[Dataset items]
-- Opening Marker --
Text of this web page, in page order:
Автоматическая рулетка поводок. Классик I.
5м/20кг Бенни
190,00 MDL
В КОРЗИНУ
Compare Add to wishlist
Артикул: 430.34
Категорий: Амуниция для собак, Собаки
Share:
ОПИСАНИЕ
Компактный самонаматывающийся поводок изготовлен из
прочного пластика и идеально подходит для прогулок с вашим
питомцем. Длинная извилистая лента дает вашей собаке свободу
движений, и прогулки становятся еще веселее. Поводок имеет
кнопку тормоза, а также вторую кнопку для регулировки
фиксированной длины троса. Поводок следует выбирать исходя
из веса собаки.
-- Closing Marker --
Please retype, exactly as written, every line from the line containing "кнопку тормоза, а" through the last line of the records above, including both of those lines, and nothing else.

• Response area:
кнопку тормоза, а также вторую кнопку для регулировки
фиксированной длины троса. Поводок следует выбирать исходя
из веса собаки.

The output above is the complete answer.